AIG Estimates $100 Million First-Quarter Hit on Ogden Rate, $40 Million Deferred Gain From Berkshire Deal
April 21, 2017 by David Pilla
NEW YORK – American International Group Inc. announced two items it said will impact first-quarter results — a $100 million estimated negative impact related to the U.K. Ogden rate change for bodily injury and a $40 million pretax amortization gain related to AIG’s $9.8 billion adverse development cover agreement with a Berkshire Hathaway Inc. reinsurer.
AIG said it expects to record an increase to prior-year loss reserves of about $100 million pretax related to the U.K. Ministry of Justice decision to reduce the discount rate applied to lump-sum bodily injury payouts, known as the Ogden rate. The rate, used to calculate lump sum awards in U.K. bodily injury cases, changed from 2.5% to -0.75%, effective March 20 (Best’s News Service, March 1, 2017).
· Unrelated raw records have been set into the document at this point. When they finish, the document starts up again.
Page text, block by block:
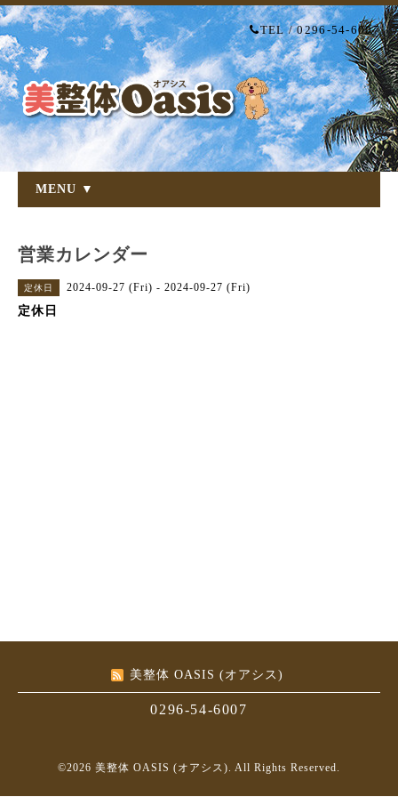
TEL / 0296-54-6007
MENU ▼
営業カレンダー
定休日 2024-09-27 (Fri) - 2024-09-27 (Fri)
定休日
美整体 OASIS (オアシス)
0296-54-6007
©2026 美整体 OASIS (オアシス). All Rights Reserved.
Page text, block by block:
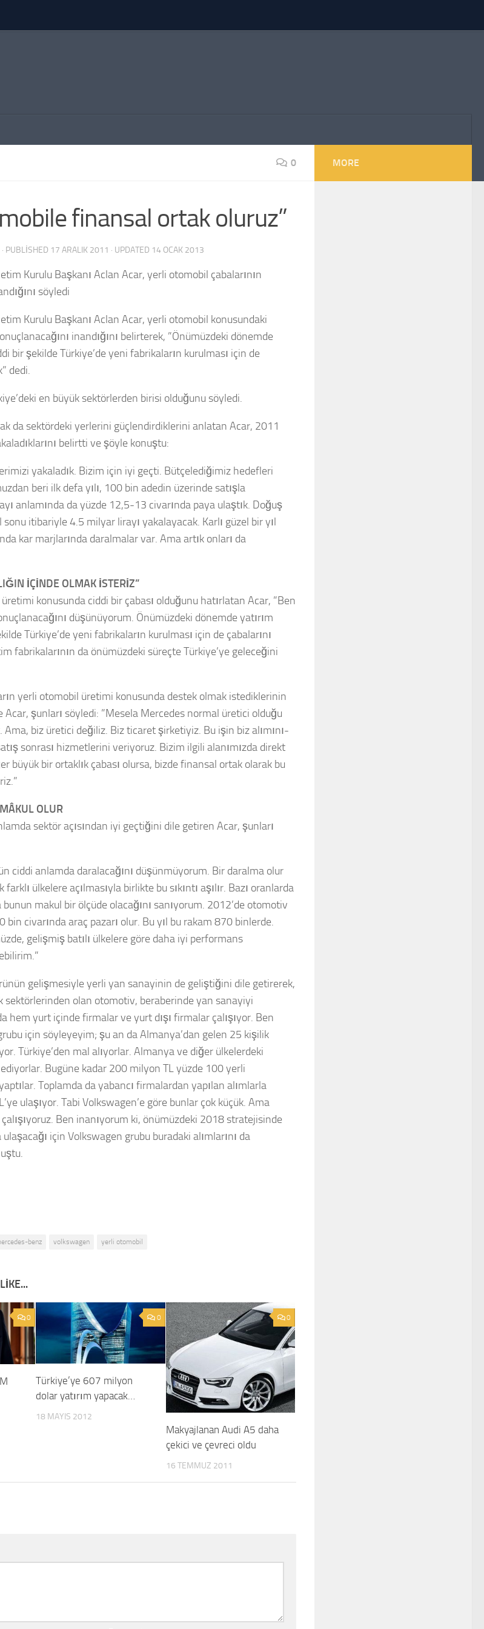
0
finansal ortak oluruz”
· PUBLISHED 17 ARALIK 2011 · UPDATED 14 OCAK 2013
Kurulu Başkanı Aclan Acar, yerli otomobil çabalarının
söyledi
Kurulu Başkanı Aclan Acar, yerli otomobil konusundaki
inandığını belirterek, ”Önümüzdeki dönemde
bir şekilde Türkiye’de yeni fabrikaların kurulması için de
dedi.
en büyük sektörlerden birisi olduğunu söyledi.
da sektördeki yerlerini güçlendirdiklerini anlatan Acar, 2011
belirtti ve şöyle konuştu:
yakaladık. Bizim için iyi geçti. Bütçelediğimiz hedefleri
beri ilk defa yılı, 100 bin adedin üzerinde satışla
anlamında da yüzde 12,5-13 civarında paya ulaştık. Doğuş
itibariyle 4.5 milyar lirayı yakalayacak. Karlı güzel bir yıl
kar marjlarında daralmalar var. Ama artık onları da
İÇİNDE OLMAK İSTERİZ”
konusunda ciddi bir çabası olduğunu hatırlatan Acar, ”Ben
düşünüyorum. Önümüzdeki dönemde yatırım
Türkiye’de yeni fabrikaların kurulması için de çabalarını
fabrikalarının da önümüzdeki süreçte Türkiye’ye geleceğini
yerli otomobil üretimi konusunda destek olmak istediklerinin
Acar, şunları söyledi: ”Mesela Mercedes normal üretici olduğu
Ama, biz üretici değiliz. Biz ticaret şirketiyiz. Bu işin biz alımını-
sonrası hizmetlerini veriyoruz. Bizim ilgili alanımızda direkt
büyük bir ortaklık çabası olursa, bizde finansal ortak olarak bu
OLUR
sektör açısından iyi geçtiğini dile getiren Acar, şunları
ciddi anlamda daralacağını düşünmüyorum. Bir daralma olur
ülkelere açılmasıyla birlikte bu sıkıntı aşılır. Bazı oranlarda
makul bir ölçüde olacağını sanıyorum. 2012’de otomotiv
bin civarında araç pazarı olur. Bu yıl bu rakam 870 binlerde.
gelişmiş batılı ülkelere göre daha iyi performans
gelişmesiyle yerli yan sanayinin de geliştiğini dile getirerek,
sektörlerinden olan otomotiv, beraberinde yan sanayiyi
hem yurt içinde firmalar ve yurt dışı firmalar çalışıyor. Ben
için söyleyeyim; şu an da Almanya’dan gelen 25 kişilik
Türkiye’den mal alıyorlar. Almanya ve diğer ülkelerdeki
Bugüne kadar 200 milyon TL yüzde 100 yerli
Toplamda da yabancı firmalardan yapılan alımlarla
ulaşıyor. Tabi Volkswagen’e göre bunlar çok küçük. Ama
Ben inanıyorum ki, önümüzdeki 2018 stratejisinde
için Volkswagen grubu buradaki alımlarını da
benz volkswagen yerli otomobil
0 0
Türkiye’ye 607 milyon
dolar yatırım yapacak…
18 MAYIS 2012
0
Makyajlanan Audi A5 daha
çekici ve çevreci oldu
16 TEMMUZ 2011
MORE

“Our carried reserves as at Dec. 31, 2016, were estimated using an assumption that the Ogden rate would decline to 1.0%. This discount rate change primarily impacts the liability and financial lines business within commercial insurance in the United Kingdom,” AIG said in a statement.
AIG said it will also recognize an estimated nominal pretax deferred gain of $2.6 billion in connection with the adverse development cover agreement it entered with Berkshire Hathaway’s National Indemnity Co.
“Beginning in the first quarter of 2017, AIG will begin amortizing the deferred gain over the expected reinsurance recovery period,” the group said. “The amortization of such amount will be included in pretax operating income for the liability and financial lines business each quarter.”
AIG said first-quarter 2017 results will reflect a partial quarter of amortization of about $40 million pretax based on the contract’s closing date of Feb. 3, 2017.
AIG announced the $9.8 billion reinsurance agreement with National Indemnity in January (Best’s News Service, Jan. 20, 2017). AIG ceded 80% of reserve risk on nearly all of its U.S. commercial long-tail exposures for accident years 2015 and prior, representing carried reserves of about $34 billion, net of discount as of Jan. 1, 2016.
National Indemnity Co. has a current Best’s Financial Strength Rating of A++ (Superior). Underwriting entities of American International Group Inc. have current Best’s Financial Strength Ratings of A (Excellent).
Shares of American International Group Inc. (NYSE: AIG) were trading at $59.10 on the morning of April 20, up 0.20% from the previous close.